- [Dataset extract]:
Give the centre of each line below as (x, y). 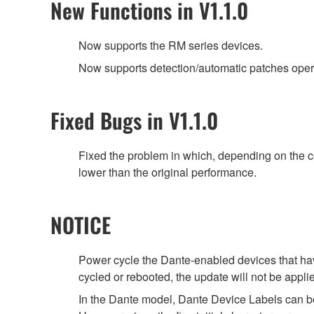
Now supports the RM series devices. (171, 46)
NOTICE (81, 225)
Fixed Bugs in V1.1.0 (134, 121)
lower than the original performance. (168, 172)
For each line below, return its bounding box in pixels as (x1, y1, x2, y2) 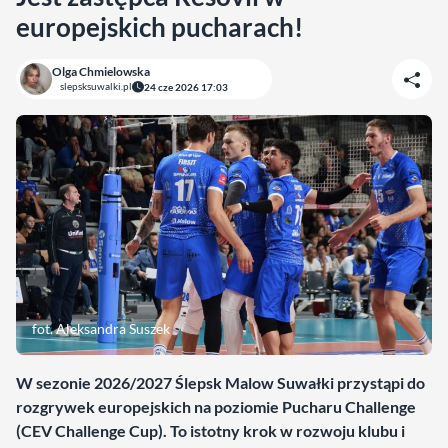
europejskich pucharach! (16, 11, 303, 43)
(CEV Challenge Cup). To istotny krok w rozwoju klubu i (16, 421, 405, 440)
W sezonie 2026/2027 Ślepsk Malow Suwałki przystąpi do (16, 373, 425, 392)
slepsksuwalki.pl (60, 80, 132, 92)
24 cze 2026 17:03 (144, 80, 228, 93)
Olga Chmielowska (52, 64, 150, 79)
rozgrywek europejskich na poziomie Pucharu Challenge (16, 397, 416, 416)
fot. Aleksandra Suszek (32, 320, 170, 337)
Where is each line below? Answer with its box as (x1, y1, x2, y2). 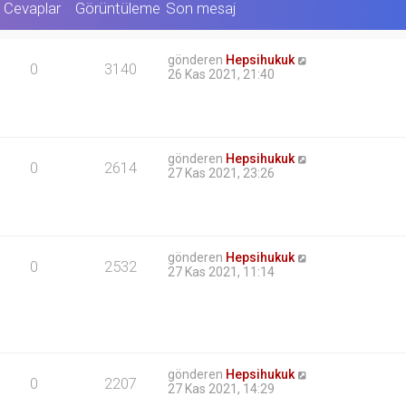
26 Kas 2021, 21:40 (168, 67, 275, 82)
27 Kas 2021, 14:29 (168, 382, 275, 397)
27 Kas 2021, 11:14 (168, 265, 275, 280)
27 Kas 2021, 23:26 (168, 166, 275, 181)
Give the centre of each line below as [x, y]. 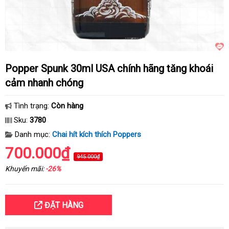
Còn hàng [67, 106]
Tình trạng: [31, 106]
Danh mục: [32, 134]
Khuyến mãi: [25, 169]
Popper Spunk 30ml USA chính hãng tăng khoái [8, 68]
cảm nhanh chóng [44, 83]
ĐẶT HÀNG [63, 205]
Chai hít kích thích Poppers [97, 134]
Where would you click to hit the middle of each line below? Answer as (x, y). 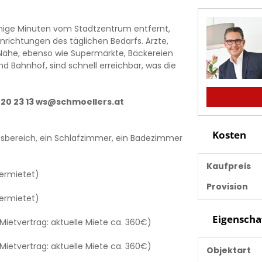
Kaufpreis (228, 166)
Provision (227, 186)
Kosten (228, 135)
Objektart (228, 251)
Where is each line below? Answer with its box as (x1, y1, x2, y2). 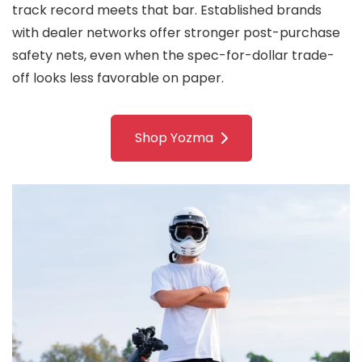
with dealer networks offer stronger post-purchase (12, 23, 340, 43)
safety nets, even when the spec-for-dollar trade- (12, 46, 335, 65)
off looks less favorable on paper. (12, 69, 224, 88)
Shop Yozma (134, 128, 213, 148)
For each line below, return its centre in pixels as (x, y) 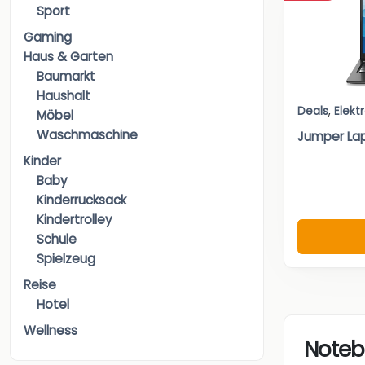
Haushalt (64, 96)
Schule (57, 240)
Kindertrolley (75, 220)
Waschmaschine (87, 135)
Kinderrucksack (81, 200)
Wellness (51, 331)
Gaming (48, 37)
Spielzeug (66, 259)
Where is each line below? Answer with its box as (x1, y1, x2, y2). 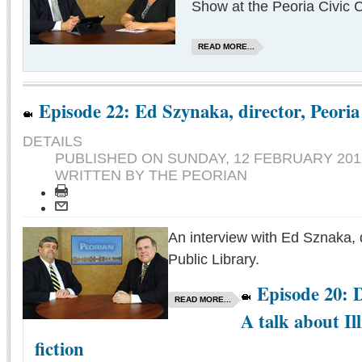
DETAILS (23, 133, 82, 150)
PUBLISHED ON (55, 150, 167, 167)
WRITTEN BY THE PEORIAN (55, 167, 247, 184)
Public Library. (168, 251, 259, 268)
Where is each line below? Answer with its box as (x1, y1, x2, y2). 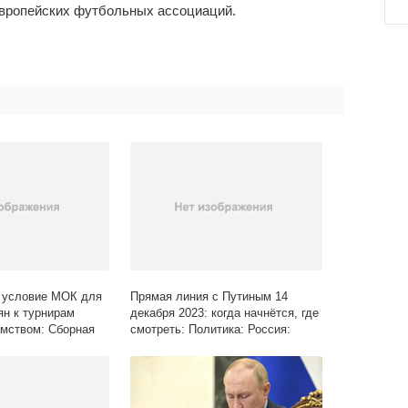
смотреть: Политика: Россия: (130, 322, 291, 337)
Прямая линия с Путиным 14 (130, 290, 289, 304)
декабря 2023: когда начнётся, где (130, 306, 320, 321)
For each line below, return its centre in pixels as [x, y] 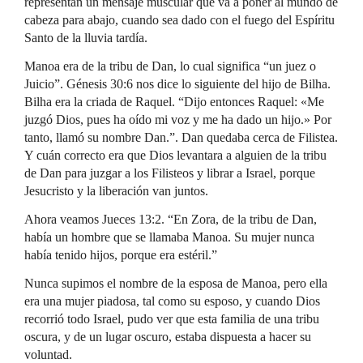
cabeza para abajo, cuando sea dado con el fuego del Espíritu [179, 20]
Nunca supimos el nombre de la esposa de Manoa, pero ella [176, 283]
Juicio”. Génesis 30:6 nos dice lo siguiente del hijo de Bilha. [177, 84]
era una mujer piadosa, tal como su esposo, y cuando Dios [172, 301]
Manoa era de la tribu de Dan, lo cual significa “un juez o [170, 66]
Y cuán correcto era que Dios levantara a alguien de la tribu [175, 155]
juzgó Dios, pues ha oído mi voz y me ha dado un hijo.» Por [178, 120]
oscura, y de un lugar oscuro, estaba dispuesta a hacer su [168, 337]
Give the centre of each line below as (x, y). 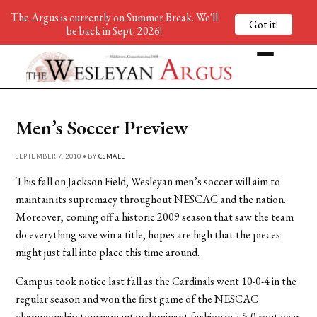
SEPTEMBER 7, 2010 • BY (57, 156)
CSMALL (111, 156)
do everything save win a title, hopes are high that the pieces (148, 234)
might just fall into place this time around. (108, 252)
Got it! (264, 24)
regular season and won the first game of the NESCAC (137, 299)
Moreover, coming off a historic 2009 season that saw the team (155, 217)
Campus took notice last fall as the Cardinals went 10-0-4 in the (156, 281)
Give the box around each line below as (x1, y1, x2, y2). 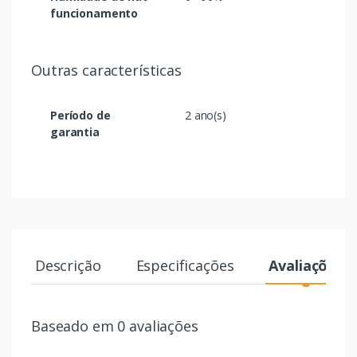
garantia (50, 124, 100, 140)
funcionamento (50, 6, 139, 22)
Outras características (31, 61, 182, 80)
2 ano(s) (185, 108, 226, 124)
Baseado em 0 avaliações (31, 316, 198, 336)
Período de (50, 108, 111, 124)
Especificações (135, 256, 234, 276)
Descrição (34, 256, 101, 276)
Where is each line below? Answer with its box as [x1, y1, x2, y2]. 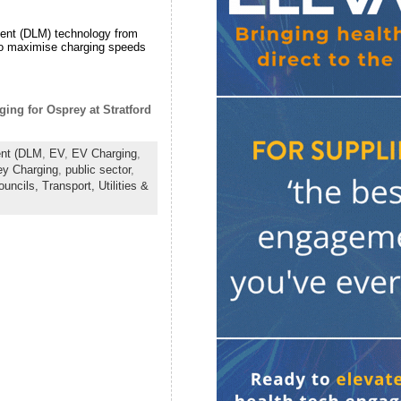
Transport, [41, 179, 98, 193]
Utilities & [98, 179, 149, 193]
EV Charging [71, 147, 137, 161]
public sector [64, 163, 131, 177]
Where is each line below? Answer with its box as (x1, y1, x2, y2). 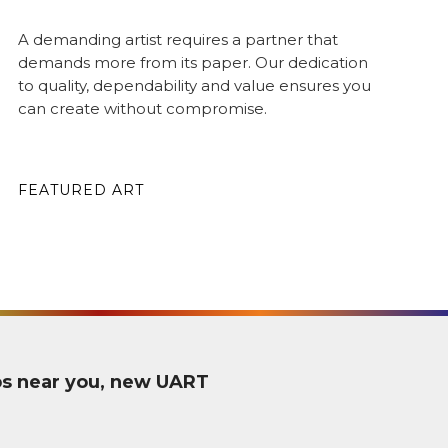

- [Exercise objective]: Give the data above again, exactly and completely. No pictures go in.

- [Output of the exercise]:
Give the centre of each line below as (x, y). 
Now supports the RM series devices. (171, 46)
NOTICE (81, 225)
Fixed Bugs in V1.1.0 (134, 121)
lower than the original performance. (168, 172)
For each line below, return its bounding box in pixels as (x1, y1, x2, y2) 
europejskich pucharach! (16, 11, 303, 43)
(CEV Challenge Cup). To istotny krok w rozwoju klubu i (16, 421, 405, 440)
W sezonie 2026/2027 Ślepsk Malow Suwałki przystąpi do (16, 373, 425, 392)
slepsksuwalki.pl (60, 80, 132, 92)
24 cze 2026 17:03 (144, 80, 228, 93)
Olga Chmielowska (52, 64, 150, 79)
rozgrywek europejskich na poziomie Pucharu Challenge (16, 397, 416, 416)
fot. Aleksandra Suszek (32, 320, 170, 337)
Where is each line below? Answer with its box as (x1, y1, x2, y2). 
26 Kas 2021, 21:40 (168, 67, 275, 82)
27 Kas 2021, 14:29 (168, 382, 275, 397)
27 Kas 2021, 11:14 (168, 265, 275, 280)
27 Kas 2021, 23:26 (168, 166, 275, 181)
Give the centre of each line below as [x, y]. 
Còn hàng [67, 106]
Tình trạng: [31, 106]
Danh mục: [32, 134]
Khuyến mãi: [25, 169]
Popper Spunk 30ml USA chính hãng tăng khoái [8, 68]
cảm nhanh chóng [44, 83]
ĐẶT HÀNG [63, 205]
Chai hít kích thích Poppers [97, 134]
Where would you click to hit the middle of each line below? Answer as (x, y). 
Kaufpreis (228, 166)
Provision (227, 186)
Kosten (228, 135)
Objektart (228, 251)
Where is each line below? Answer with its box as (x1, y1, x2, y2). 
with dealer networks offer stronger post-purchase (12, 23, 340, 43)
safety nets, even when the spec-for-dollar trade- (12, 46, 335, 65)
off looks less favorable on paper. (12, 69, 224, 88)
Shop Yozma (134, 128, 213, 148)
For each line below, return its centre in pixels as (x, y) 
Haushalt (64, 96)
Schule (57, 240)
Kindertrolley (75, 220)
Waschmaschine (87, 135)
Kinderrucksack (81, 200)
Wellness (51, 331)
Gaming (48, 37)
Spielzeug (66, 259)
Where is each line below? Answer with its box as (x1, y1, x2, y2). 
DETAILS (23, 133, 82, 150)
PUBLISHED ON (55, 150, 167, 167)
WRITTEN BY THE PEORIAN (55, 167, 247, 184)
Public Library. (168, 251, 259, 268)
Where is each line below? Answer with its box as (x1, y1, x2, y2). 
смотреть: Политика: Россия: (130, 322, 291, 337)
Прямая линия с Путиным 14 (130, 290, 289, 304)
декабря 2023: когда начнётся, где (130, 306, 320, 321)
For each line below, return its centre in pixels as [x, y] 
cabeza para abajo, cuando sea dado con el fuego del Espíritu [179, 20]
Nunca supimos el nombre de la esposa de Manoa, pero ella [176, 283]
Juicio”. Génesis 30:6 nos dice lo siguiente del hijo de Bilha. [177, 84]
era una mujer piadosa, tal como su esposo, y cuando Dios [172, 301]
Manoa era de la tribu de Dan, lo cual significa “un juez o [170, 66]
Y cuán correcto era que Dios levantara a alguien de la tribu [175, 155]
juzgó Dios, pues ha oído mi voz y me ha dado un hijo.» Por [178, 120]
oscura, y de un lugar oscuro, estaba dispuesta a hacer su [168, 337]
Give the centre of each line below as (x, y). 
SEPTEMBER 7, 2010 • BY (57, 156)
CSMALL (111, 156)
do everything save win a title, hopes are high that the pieces (148, 234)
might just fall into place this time around. (108, 252)
Got it! (264, 24)
regular season and won the first game of the NESCAC (137, 299)
Moreover, coming off a historic 2009 season that saw the team (155, 217)
Campus took notice last fall as the Cardinals went 10-0-4 in the (156, 281)
Give the box around each line below as (x1, y1, x2, y2). 
garantia (50, 124, 100, 140)
funcionamento (50, 6, 139, 22)
Outras características (31, 61, 182, 80)
2 ano(s) (185, 108, 226, 124)
Baseado em 0 avaliações (31, 316, 198, 336)
Período de (50, 108, 111, 124)
Especificações (135, 256, 234, 276)
Descrição (34, 256, 101, 276)
Where is each line below? Answer with its box as [x1, y1, x2, y2]. 
Transport, [41, 179, 98, 193]
Utilities & [98, 179, 149, 193]
EV Charging [71, 147, 137, 161]
public sector [64, 163, 131, 177]
Where is each line below? Answer with its box as (x1, y1, x2, y2). 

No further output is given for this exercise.